We prospectively evaluated a diagnostic and therapeutic procedure combining superselective angiography, endovascular embolisation and surgery in arteriovenous malformations (AVM) of the brain. Our aim was to achieve the best possible result exposing the patients to the lowest possible risk. During a 3 year period 48 patients were studied, of whom 22 (46%) were treated by incomplete preoperative embolisation and subsequent complete surgical removal of the AVM. All angiography and embolisations were performed with the Tracker catheter system using polyvinyl alcohol particles and/or platinum fibre coils. The other 26 patients were treated as follows: incomplete embolisation in 11 (23%), complete embolisation in 2 (4%), angiography and surgery in 3 (6%) and combined embolisation and radiation in 7 (15%); 3 patients were excluded from any therapy after superselective angiography. The total number of acute complications and permanent sequelae were 8 (17%) and 3 (6%) respectively. We concluded that superselective cerebral angiography, a relatively safe procedure, should play an important role in deciding treatment strategies for AVMs of the brain.

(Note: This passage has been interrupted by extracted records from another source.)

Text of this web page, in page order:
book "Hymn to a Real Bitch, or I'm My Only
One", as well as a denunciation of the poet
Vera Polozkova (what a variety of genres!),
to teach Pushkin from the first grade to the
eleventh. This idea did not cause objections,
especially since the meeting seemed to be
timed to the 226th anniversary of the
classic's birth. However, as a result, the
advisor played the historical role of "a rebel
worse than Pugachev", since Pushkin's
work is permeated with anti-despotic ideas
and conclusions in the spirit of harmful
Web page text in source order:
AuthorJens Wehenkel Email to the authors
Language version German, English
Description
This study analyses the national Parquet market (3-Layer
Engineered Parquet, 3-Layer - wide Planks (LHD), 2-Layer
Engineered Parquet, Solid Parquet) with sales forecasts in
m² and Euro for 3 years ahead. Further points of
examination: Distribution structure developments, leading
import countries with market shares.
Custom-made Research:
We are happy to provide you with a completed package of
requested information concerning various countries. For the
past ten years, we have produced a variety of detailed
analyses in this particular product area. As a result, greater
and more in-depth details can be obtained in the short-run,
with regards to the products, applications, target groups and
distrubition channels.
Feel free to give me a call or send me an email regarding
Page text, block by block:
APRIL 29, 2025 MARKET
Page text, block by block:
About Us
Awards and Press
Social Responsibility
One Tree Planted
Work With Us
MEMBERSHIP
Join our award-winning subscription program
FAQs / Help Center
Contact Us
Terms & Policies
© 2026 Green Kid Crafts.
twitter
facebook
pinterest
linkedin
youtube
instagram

The risks of combined embolisation and surgery are probably lower than those of either alone. In a few cases surgery or embolisation alone carries an unequivocally lower risk, and combined therapy is not justifiable.

摘要

我们前瞻性地评估了一种将超选择性血管造影、血管内栓塞和手术相结合的诊断和治疗方法,用于治疗脑动静脉畸形(AVM)。我们的目标是在使患者面临尽可能低风险的情况下取得最佳治疗效果。在3年期间,我们对48例患者进行了研究,其中22例(46%)接受了术前不完全栓塞,随后进行了AVM的完全手术切除。所有血管造影和栓塞操作均使用Tracker导管系统,采用聚乙烯醇颗粒和/或铂纤维线圈。另外26例患者的治疗情况如下:11例(23%)接受了不完全栓塞,2例(4%)接受了完全栓塞,3例(6%)接受了血管造影和手术,7例(15%)接受了栓塞和放疗联合治疗;3例患者在超选择性血管造影后未接受任何治疗。急性并发症和永久性后遗症的总数分别为8例(17%)和3例(6%)。我们得出结论,超选择性脑血管造影作为一种相对安全的操作,在决定脑AVM的治疗策略方面应发挥重要作用。栓塞和手术联合治疗的风险可能低于单独进行栓塞或手术的风险。在少数情况下,单独进行手术或栓塞的风险明显较低,联合治疗并不合理。